→ Your instructions:
Reproduce only the lines of the material below that start at the line containing "Browse Fabrics [132, 131]" and stop at the line containing "Гарантия [23, 21]". Keep both end lines.

──────────────────────────────

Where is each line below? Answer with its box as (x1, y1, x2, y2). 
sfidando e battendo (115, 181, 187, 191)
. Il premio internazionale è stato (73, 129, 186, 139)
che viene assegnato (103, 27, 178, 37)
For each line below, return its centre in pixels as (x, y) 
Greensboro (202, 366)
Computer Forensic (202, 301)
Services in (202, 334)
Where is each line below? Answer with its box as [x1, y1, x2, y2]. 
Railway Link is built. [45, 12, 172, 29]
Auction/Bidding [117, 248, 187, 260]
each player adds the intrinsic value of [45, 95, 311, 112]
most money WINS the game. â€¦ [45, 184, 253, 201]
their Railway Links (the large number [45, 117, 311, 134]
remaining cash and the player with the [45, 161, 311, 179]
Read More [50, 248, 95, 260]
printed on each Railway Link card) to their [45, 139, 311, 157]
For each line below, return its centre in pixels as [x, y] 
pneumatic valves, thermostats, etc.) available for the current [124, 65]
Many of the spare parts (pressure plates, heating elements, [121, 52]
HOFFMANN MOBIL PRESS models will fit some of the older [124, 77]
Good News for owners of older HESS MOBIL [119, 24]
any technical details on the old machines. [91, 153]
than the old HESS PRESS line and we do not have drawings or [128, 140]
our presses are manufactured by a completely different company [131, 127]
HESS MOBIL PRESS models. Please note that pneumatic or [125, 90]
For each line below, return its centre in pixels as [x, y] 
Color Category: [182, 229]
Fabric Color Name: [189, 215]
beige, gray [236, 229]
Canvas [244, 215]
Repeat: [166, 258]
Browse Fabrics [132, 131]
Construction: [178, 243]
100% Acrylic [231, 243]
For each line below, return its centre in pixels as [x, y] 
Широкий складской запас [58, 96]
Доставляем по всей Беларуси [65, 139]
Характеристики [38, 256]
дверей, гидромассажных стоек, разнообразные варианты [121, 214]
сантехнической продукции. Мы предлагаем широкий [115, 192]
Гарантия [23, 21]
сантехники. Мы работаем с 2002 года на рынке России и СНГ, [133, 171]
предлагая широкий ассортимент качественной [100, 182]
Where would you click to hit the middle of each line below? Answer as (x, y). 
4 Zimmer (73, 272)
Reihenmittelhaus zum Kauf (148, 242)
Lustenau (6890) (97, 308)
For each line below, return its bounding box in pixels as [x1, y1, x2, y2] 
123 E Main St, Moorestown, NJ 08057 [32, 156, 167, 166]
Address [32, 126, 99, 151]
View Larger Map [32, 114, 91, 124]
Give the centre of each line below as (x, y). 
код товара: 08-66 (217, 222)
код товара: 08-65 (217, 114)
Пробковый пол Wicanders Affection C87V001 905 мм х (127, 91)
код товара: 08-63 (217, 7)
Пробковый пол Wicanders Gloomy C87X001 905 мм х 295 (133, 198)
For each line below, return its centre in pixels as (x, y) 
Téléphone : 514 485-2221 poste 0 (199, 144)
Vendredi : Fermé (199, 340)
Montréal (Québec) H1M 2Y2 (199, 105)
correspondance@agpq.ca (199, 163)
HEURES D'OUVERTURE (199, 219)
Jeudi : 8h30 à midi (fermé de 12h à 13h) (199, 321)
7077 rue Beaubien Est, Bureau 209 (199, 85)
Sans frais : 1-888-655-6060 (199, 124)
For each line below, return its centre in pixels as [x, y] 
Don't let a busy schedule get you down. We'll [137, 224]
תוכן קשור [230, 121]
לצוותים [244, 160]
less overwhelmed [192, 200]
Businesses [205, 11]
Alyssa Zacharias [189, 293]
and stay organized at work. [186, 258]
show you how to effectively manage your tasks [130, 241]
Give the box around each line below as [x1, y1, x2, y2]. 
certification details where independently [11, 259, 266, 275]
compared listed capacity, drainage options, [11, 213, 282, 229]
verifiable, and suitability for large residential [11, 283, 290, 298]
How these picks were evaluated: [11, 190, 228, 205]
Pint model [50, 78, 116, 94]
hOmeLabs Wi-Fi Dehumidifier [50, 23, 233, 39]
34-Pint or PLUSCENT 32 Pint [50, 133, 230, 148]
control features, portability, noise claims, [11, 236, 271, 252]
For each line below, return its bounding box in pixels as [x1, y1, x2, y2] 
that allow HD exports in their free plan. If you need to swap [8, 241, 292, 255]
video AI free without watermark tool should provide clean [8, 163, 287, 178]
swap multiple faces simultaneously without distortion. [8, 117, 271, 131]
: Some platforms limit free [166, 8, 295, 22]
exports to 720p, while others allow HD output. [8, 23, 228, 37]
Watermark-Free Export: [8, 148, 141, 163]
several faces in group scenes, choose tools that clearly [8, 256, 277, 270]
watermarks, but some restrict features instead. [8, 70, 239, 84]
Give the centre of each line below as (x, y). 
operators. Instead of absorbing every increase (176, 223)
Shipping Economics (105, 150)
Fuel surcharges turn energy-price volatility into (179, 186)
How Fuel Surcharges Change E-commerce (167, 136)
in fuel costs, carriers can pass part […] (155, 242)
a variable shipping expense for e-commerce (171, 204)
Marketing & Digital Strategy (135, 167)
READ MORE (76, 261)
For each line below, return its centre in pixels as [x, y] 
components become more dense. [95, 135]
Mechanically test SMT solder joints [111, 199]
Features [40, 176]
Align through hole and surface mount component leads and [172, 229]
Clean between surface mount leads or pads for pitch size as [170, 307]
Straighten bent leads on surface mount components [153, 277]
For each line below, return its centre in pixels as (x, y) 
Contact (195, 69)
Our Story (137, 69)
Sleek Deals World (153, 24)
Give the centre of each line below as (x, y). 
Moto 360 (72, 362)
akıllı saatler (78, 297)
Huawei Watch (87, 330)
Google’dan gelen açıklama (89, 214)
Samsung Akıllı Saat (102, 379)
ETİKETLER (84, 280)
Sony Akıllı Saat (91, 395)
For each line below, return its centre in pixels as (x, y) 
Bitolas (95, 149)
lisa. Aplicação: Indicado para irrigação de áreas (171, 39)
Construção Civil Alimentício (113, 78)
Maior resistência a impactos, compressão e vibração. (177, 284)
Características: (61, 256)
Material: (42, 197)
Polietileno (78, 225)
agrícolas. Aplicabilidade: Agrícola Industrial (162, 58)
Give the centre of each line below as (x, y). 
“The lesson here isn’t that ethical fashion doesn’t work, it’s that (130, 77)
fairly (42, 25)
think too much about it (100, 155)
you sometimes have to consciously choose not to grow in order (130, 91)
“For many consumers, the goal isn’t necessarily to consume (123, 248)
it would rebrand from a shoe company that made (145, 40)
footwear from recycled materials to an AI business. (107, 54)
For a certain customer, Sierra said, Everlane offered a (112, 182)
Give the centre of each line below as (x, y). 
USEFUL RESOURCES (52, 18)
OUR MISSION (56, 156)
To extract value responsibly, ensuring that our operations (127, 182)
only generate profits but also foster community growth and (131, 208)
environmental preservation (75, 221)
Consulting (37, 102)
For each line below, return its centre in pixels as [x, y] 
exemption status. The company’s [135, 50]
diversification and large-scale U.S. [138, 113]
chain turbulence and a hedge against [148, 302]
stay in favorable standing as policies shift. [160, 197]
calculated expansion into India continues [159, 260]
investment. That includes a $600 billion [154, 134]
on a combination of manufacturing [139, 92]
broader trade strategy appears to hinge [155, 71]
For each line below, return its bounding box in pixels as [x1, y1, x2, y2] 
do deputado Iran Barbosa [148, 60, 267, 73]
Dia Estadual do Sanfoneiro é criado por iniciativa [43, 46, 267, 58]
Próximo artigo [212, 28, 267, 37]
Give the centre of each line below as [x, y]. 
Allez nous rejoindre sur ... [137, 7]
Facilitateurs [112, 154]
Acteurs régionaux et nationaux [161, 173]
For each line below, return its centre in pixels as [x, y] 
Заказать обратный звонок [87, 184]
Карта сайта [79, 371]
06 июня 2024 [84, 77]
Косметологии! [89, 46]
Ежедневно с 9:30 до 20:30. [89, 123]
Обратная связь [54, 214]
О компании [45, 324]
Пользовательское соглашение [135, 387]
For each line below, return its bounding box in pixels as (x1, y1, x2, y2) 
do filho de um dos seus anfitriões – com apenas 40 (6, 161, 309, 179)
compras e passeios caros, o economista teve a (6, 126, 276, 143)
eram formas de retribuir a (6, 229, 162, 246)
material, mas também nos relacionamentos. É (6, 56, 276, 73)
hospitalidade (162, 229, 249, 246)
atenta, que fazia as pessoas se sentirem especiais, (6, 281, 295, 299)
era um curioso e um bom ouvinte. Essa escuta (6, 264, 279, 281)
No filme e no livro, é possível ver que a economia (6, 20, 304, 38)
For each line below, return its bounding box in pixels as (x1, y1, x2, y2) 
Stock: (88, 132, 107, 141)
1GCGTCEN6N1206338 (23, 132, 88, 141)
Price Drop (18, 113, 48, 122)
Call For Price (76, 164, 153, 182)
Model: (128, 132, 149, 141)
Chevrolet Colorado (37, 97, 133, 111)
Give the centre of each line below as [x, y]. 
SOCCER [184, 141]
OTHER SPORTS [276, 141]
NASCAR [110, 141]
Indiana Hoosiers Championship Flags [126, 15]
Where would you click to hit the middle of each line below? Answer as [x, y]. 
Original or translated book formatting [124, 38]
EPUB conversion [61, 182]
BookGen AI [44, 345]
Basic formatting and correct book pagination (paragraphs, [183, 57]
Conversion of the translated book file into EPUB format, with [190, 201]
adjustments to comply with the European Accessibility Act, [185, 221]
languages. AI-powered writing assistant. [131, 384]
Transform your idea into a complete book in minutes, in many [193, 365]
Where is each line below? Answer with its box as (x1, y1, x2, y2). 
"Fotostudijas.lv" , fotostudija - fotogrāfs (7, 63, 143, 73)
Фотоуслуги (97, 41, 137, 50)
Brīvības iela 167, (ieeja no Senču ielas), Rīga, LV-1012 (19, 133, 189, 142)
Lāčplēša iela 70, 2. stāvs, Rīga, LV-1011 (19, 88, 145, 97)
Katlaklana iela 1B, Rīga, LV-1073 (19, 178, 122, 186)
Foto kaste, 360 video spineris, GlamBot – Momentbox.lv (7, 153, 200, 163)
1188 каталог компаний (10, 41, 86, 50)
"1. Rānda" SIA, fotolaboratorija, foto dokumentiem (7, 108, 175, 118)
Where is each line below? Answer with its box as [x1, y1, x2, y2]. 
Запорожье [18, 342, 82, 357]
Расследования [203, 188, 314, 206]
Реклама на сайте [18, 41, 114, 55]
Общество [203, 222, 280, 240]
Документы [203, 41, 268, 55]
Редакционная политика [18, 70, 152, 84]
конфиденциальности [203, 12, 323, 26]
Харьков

──────────────────────────────

→ Your response:
Browse Fabrics [132, 131]
Construction: [178, 243]
100% Acrylic [231, 243]
For each line below, return its centre in pixels as [x, y] 
Широкий складской запас [58, 96]
Доставляем по всей Беларуси [65, 139]
Характеристики [38, 256]
дверей, гидромассажных стоек, разнообразные варианты [121, 214]
сантехнической продукции. Мы предлагаем широкий [115, 192]
Гарантия [23, 21]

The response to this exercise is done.